[Stored records]

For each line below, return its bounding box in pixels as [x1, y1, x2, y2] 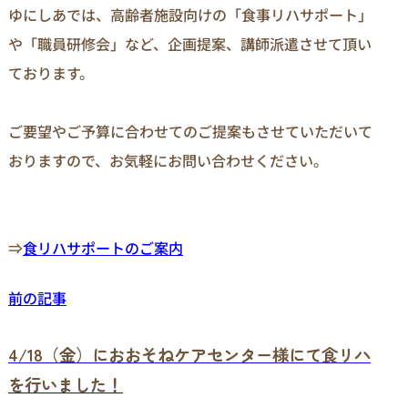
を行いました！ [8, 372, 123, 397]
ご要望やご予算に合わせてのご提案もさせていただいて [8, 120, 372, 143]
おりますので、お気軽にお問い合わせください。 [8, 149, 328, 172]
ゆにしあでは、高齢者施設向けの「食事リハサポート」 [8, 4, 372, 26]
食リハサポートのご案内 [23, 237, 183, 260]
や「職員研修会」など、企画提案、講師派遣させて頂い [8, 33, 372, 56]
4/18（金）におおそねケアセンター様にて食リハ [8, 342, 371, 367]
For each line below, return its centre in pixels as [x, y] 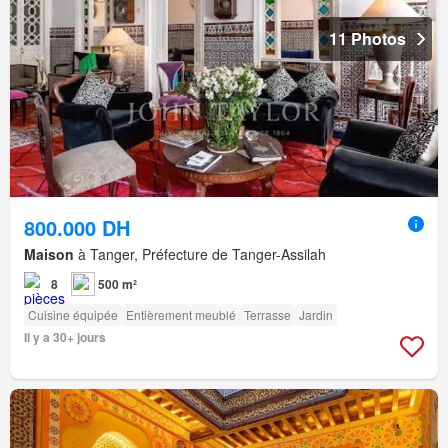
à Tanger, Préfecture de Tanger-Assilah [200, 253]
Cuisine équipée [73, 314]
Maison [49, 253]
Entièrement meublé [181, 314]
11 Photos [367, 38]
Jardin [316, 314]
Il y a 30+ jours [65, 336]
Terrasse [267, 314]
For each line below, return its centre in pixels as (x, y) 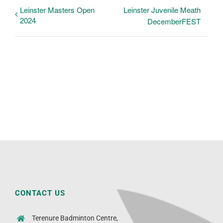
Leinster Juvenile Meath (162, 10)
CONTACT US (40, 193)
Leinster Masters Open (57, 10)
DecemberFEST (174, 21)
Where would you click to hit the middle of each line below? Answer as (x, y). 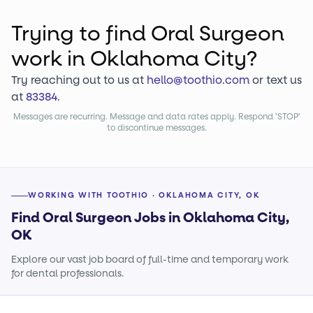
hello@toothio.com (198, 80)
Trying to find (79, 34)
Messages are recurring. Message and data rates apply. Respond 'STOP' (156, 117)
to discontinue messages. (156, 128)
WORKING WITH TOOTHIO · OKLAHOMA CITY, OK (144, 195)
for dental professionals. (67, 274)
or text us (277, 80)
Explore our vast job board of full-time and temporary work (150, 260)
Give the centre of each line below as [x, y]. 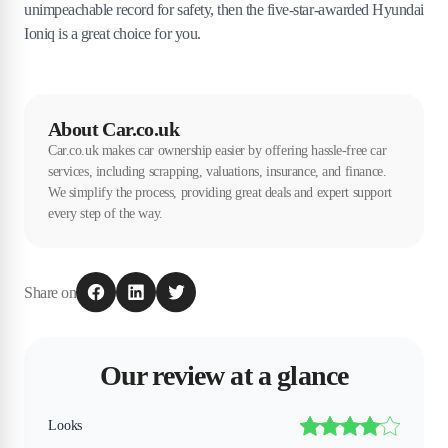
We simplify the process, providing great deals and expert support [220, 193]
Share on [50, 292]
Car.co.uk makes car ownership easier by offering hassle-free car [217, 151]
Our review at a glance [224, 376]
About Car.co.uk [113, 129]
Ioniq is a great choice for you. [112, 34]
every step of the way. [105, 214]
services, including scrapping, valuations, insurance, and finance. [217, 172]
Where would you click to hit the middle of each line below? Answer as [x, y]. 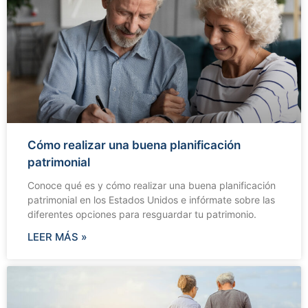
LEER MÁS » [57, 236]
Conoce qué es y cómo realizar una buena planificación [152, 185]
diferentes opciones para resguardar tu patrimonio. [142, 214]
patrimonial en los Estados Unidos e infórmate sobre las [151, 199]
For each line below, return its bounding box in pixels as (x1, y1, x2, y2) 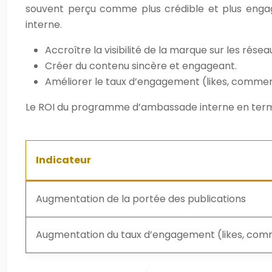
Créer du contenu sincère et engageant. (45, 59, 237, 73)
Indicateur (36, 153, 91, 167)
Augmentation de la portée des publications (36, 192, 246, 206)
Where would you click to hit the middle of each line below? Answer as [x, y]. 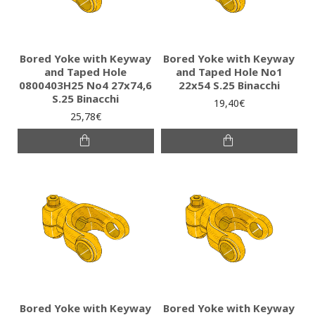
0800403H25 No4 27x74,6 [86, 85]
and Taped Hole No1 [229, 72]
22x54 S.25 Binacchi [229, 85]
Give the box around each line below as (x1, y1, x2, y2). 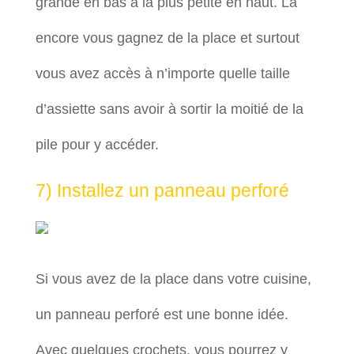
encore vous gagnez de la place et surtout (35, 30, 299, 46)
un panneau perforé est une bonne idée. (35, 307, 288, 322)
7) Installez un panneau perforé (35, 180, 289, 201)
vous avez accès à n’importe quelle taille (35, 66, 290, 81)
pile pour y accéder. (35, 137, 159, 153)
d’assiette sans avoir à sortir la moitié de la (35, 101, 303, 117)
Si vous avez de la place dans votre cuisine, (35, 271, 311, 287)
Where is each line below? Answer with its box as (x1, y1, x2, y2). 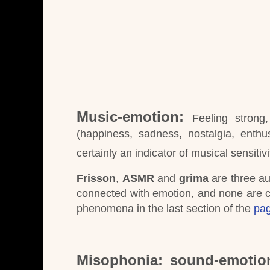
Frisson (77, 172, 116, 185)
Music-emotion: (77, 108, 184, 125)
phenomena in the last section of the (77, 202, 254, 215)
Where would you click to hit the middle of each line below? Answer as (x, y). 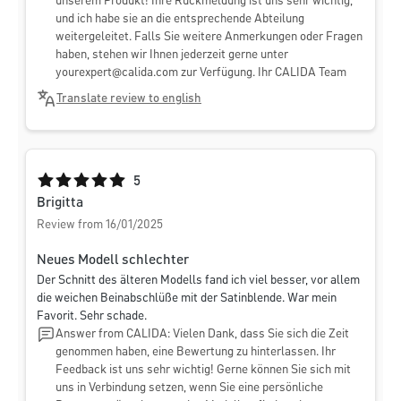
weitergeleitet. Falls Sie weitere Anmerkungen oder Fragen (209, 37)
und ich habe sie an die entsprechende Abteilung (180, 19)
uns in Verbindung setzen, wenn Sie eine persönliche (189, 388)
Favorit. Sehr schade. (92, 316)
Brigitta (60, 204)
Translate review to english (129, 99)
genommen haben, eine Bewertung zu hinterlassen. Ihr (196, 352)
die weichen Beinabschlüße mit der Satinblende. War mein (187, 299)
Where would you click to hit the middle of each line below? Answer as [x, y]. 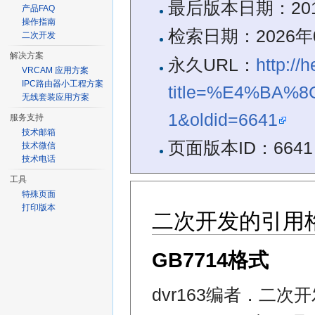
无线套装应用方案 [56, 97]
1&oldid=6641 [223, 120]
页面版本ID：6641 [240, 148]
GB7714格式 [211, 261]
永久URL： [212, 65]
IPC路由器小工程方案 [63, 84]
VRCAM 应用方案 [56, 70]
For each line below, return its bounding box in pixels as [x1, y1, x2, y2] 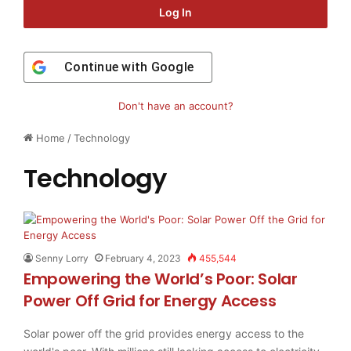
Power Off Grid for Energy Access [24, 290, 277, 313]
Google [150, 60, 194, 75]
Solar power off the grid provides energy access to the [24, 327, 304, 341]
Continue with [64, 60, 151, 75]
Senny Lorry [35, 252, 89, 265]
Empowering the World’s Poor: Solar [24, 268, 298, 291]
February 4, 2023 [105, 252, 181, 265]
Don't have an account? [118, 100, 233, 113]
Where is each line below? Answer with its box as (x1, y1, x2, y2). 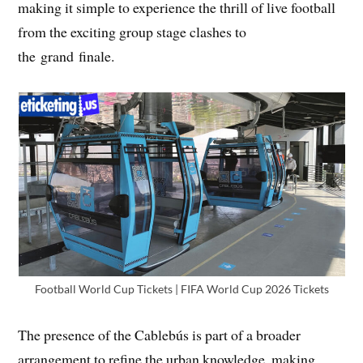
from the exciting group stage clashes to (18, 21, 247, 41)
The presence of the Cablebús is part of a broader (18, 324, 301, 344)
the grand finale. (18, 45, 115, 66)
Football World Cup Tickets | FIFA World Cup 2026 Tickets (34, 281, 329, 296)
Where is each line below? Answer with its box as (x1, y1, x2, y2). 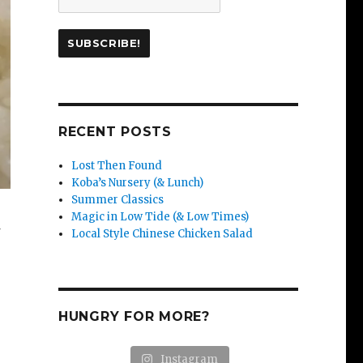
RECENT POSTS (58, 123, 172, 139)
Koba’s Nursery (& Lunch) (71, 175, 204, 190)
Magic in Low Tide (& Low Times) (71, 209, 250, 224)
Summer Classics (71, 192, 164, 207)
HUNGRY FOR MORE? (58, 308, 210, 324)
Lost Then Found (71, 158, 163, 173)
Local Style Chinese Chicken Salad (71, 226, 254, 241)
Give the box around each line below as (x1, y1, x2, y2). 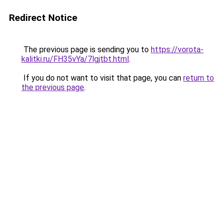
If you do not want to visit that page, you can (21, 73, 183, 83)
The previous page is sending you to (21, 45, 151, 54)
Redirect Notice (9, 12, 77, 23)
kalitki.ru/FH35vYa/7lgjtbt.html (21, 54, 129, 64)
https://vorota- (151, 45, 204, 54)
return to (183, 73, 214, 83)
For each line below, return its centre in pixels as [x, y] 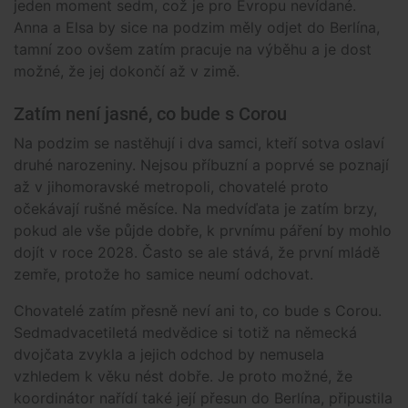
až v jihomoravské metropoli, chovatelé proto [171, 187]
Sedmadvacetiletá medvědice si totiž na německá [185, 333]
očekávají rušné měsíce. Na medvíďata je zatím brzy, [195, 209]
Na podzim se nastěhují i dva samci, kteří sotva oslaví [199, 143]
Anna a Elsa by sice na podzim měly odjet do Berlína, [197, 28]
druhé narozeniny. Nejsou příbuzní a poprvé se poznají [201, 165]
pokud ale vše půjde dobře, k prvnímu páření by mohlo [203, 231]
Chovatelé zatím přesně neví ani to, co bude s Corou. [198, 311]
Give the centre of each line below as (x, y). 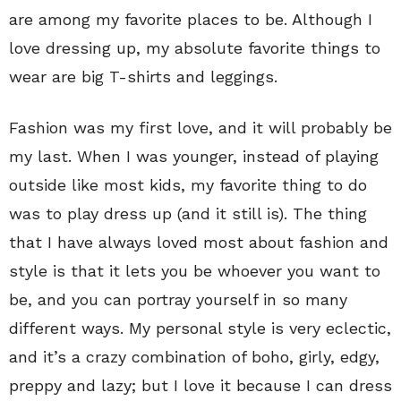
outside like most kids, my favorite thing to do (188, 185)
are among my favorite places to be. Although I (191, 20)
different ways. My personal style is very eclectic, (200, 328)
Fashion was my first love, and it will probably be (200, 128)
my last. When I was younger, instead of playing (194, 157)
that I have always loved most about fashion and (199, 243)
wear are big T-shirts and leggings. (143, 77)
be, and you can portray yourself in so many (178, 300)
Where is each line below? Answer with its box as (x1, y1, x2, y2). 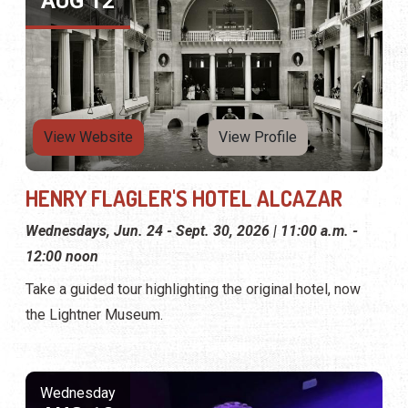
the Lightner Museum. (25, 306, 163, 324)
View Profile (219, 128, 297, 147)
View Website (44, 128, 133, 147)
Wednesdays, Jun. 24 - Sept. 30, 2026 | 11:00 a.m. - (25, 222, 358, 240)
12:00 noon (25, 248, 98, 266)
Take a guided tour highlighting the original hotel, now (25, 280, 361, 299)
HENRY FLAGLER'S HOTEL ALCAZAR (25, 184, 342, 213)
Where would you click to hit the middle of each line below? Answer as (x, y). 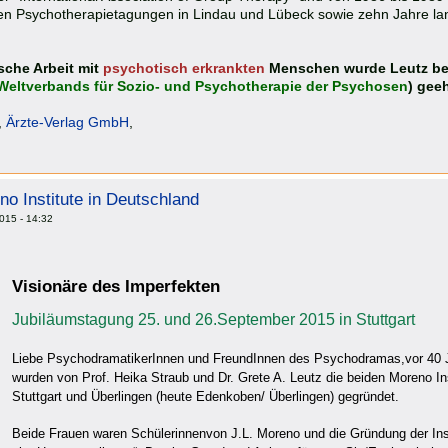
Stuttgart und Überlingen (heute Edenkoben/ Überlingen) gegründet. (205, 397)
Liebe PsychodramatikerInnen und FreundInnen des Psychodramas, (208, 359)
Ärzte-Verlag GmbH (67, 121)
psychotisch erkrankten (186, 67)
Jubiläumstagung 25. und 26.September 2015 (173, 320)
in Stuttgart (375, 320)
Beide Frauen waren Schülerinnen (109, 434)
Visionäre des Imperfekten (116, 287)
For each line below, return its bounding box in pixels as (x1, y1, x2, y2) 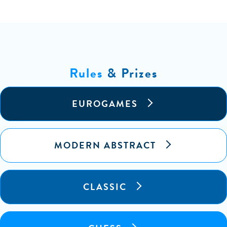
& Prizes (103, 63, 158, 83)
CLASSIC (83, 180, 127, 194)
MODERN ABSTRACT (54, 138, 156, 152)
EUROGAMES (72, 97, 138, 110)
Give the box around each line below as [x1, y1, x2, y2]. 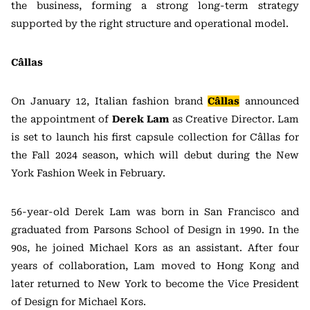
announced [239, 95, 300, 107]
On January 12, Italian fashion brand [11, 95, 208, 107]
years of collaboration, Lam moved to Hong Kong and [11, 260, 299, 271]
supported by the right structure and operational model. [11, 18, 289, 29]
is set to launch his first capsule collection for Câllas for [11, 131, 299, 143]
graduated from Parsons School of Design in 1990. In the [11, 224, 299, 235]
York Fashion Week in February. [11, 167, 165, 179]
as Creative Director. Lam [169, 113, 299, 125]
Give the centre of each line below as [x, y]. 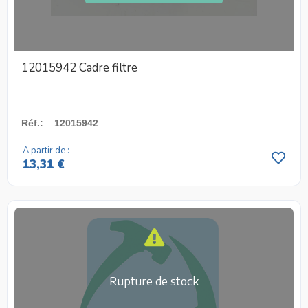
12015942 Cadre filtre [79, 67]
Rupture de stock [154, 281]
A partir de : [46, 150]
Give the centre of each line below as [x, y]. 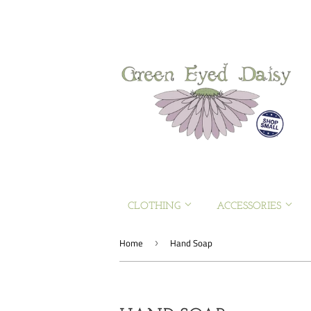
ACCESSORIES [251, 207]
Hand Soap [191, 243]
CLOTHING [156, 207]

Exercise description: What lines above run from the one with "Créer du contenu" to the one with "un panneau perforé est"? Give them again exactly, ends included, and leave the pictures out.

Response for this exercise:
Créer du contenu sincère et engageant. (45, 59, 237, 73)
Indicateur (36, 153, 91, 167)
Augmentation de la portée des publications (36, 192, 246, 206)
Where would you click to hit the middle of each line below? Answer as [x, y]. 
0800403H25 No4 27x74,6 [86, 85]
and Taped Hole No1 [229, 72]
22x54 S.25 Binacchi [229, 85]
Give the box around each line below as (x1, y1, x2, y2). 
encore vous gagnez de la place et surtout (35, 30, 299, 46)
un panneau perforé est une bonne idée. (35, 307, 288, 322)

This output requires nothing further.